Emmanuel Macron se rend, jeudi, en Serbie pour une visite durant laquelle Paris et Belgrade espèrent finaliser la vente de douze avions de combat Rafale à ce pays des Balkans. Les discussions porteront également sur la candidature de la Serbie à l’Union européenne, malgré ses relations persistantes avec Moscou en dépit du conflit en Ukraine.

Le président français Emmanuel Macron se rend jeudi en Serbie pour une visite de deux jours au cours de laquelle Paris et Belgrade comptent conclure la vente de douze avions de combat français Rafale à ce pays des Balkans qui conserve des liens amicaux avec la Russie.
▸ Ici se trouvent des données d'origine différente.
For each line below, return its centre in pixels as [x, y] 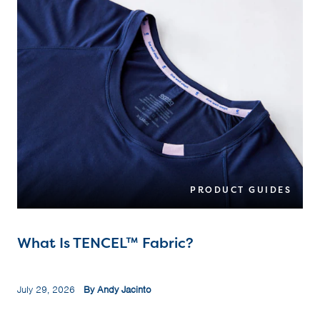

Dans un entretien accordé mercredi à l’AFP, le président serbe Aleksandar Vucic s’est montré optimiste sur la signature de cet "énorme contrat". "La Serbie pourrait devenir un membre du Club Rafale", s’est-il réjoui.

Il avait par le passé laissé entendre que son pays était prêt à débourser trois milliards d’euros.

L’Élysée a confirmé à des journalistes avoir bon "espoir" que les négociations avec le groupe Dassault aboutissent à l’occasion de la visite du président français.

La question est sensible: Belgrade, qui espère adhérer un jour à l’Union européenne, maintient des relations avec Moscou malgré l’invasion de l’Ukraine et n’a pas imposé de sanctions à la Russie depuis le début de la guerre en 2022.

Auprès de l’AFP, le président Vucic a plaidé que la quasi-totalité des "avions intercepteurs" serbes et "l’ensemble" des "avions de combat venaient de Russie". "Nous devons évoluer, changer nos habitudes et tout le reste afin de préparer notre armée", a-t-il déclaré.

La France met aussi cet argument en avant, évoquant une logique "d’arrimage de la Serbie à l’Union européenne", à laquelle elle est candidate. Belgrade peut faire le "choix stratégique" de "coopérer avec un pays européen" pour renouveler sa flotte, plaide-t-on à Paris.

"S’éloigner ainsi de la Russie" pour le renouvellement de ses avions, "cela a un poids politique aujourd’hui", confirme Milan Igrutinovic, chercheur auprès de l’Institute for European Studies à Belgrade.

"Consolider l’État de droit"

Pour Vuk Vuksanovic, du Centre for Security Policy, autre cercle de réflexion de la capitale serbe, "Vucic cherche une solution pour remplacer ses Migs vieillissants".

"S’il n’en trouve pas, la Croatie voisine, avec ses propres Rafale, aura une supériorité aérienne dans les Balkans occidentaux. Et l’ego de Vucic ne peut pas accepter cela", explique-t-il. "De plus, il pense qu’en achetant ces Rafale, qui sont un produit extrêmement coûteux de l’industrie française de l’armement, il achètera la protection politique et les faveurs du président Macron."

Les deux pays n’ont pas évoqué de contreparties à la transaction.

La France soutient officiellement le processus d’adhésion de la Serbie à l’UE, défendu de longue date par Aleksandar Vucic malgré les préoccupations qui s’expriment au sein de la population.

Huit mois après les élections législatives entachées de fraudes selon l’OCDE et le Parlement européen, remportées par le parti présidentiel, l’Élysée estime que ce processus d’adhésion doit pousser Belgrade à "consolider l’État de droit" et "le cadre démocratique qui doit être le sien".

Emmanuel Macron doit aussi prôner sur place la "normalisation des relations avec le Kosovo", "partie intégrante" de ce "rapprochement" avec les Vingt-Sept.

Depuis l’indépendance du Kosovo en 2008, que la Serbie n’a jamais reconnue contrairement à de nombreux pays occidentaux, les tentatives d’apaisement et de dialogue ont toutes échoué.

Le président français est attendu en fin d’après-midi à Belgrade, où il s’entretiendra immédiatement avec son homologue.

Une conférence de presse conjointe sera précédée de la signature d’accords. Outre les Rafale, des "discussions préliminaires et exploratoires" sont engagées avec l’électricien français EDF sur le nucléaire civil et des coopérations nouvelles sont envisagées sur l’énergie hydroélectrique, le traitement des eaux usées ou encore la santé.

Le lendemain, les deux hommes se rendront à Novi Sad, deuxième ville du pays, pour une étape culturelle, avec la visite de la galerie Matica Srpska et un échange sur l’intelligence artificielle.